Buah-buah tersebut dipasoknya dari pengepul yang berada dari desa-desa pedalamana di seputaran Kalimantan Tengah. “Buah ini dibawa dari daerah hutan Buntok. Karena untuk tahun ini, banyak yang panen dari sana. Lokasi pastinya di mana, saya juga tidak tahu,” katanya.
Tahun ini Yusnani berjualan bersama keluarga. Mulai dari orang tua, suami, anak, adik sepupu, serta keluarga lainnya. “Dari Tangkiling sekitar 10 anggota keluarga berjualan di sini untuk sama-sama mencari rezeki,” bebernya yang saat itu didampingi anaknya.
Lapak dibuka sekitar pukul 09.00 WIB. Diakuinya bahwa terkadang lapak dibuka hingga menjelang malam. Harga jualan pun bervariasi. Mulai dari 20 ribu hingga 25 ribu per kilogram.
“Terkadang harga segitu saja banyak yang mengeluh kemahalan. Tapi mau bagaimana lagi. Dari petani yang memanen dari hutan biasanya dijual dahulu ke pengepul. Nah kami membeli lagi dari pengepul. Sebenarnya ini harga standar saja,” tutur wanita kelahiran 1980.
Menurutnya, pendapatan dari hasil berjualan buah lokal ini dalam sehari sangat tergantung dari banyak tidaknya buah yang dijual. Apabila buah yang dibeli dari pengepul dalam jumlah banyak, maka hasil yang didapatkan pun terbilang lumayan. “Ya, kira-kira kalau dalam sehari kami bisa dapat sekitar 500 ribu,” tukas wanita kelahiran Tumbang Miri itu.

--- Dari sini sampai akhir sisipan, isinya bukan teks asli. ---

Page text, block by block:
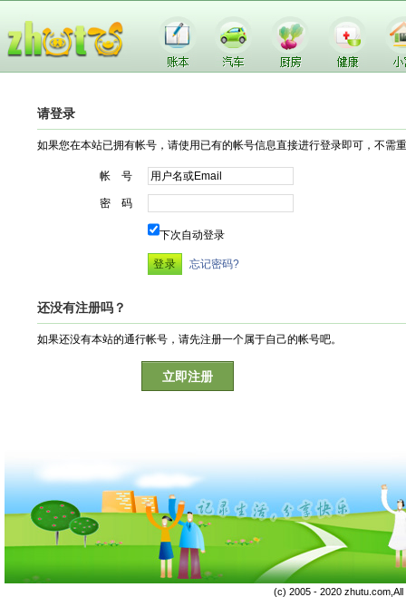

Kalteng Pos mencoba bercakap-cakap dengan para pembeli yang menyambangi lapak jualan buah local ini. Para pengunjung itu mengaku membeli kapul kuning dan mantawa untuk dijadikan camilan. Mereka mengatakan bahwa buah yang dibeli ini terasa manis karena belum lama dipanen.
“Saya sering mas beli buah di sini. Harganya murah. Rasa buahnya juga manis, karena mungkin baru dipetik dari hutan ya,” kata salah satu pembeli, Sintiyani Aprilia, seraya tersenyum.
Sementara itu, Aldo warga asal Provinsi Jawa Timur, yang juga mampir ke lapak buah itu mengaku baru pertama kali mencoba menikmati buah-buahan lokal khas hutan Kalimantan ini.
“Tadi itu sedang jalan-jalan bersama teman. Kebetulan melintas di sini. Saya tertarik untuk mendekat, apalagi lihat ada banyak orang di bawah jembatan ini. Sebelumnya belum pernah sih memakan buah-buahan seperti ini. Setelah dicoba, eh ternyata enak juga,” tuturnya dengan logat Jawa yang khas.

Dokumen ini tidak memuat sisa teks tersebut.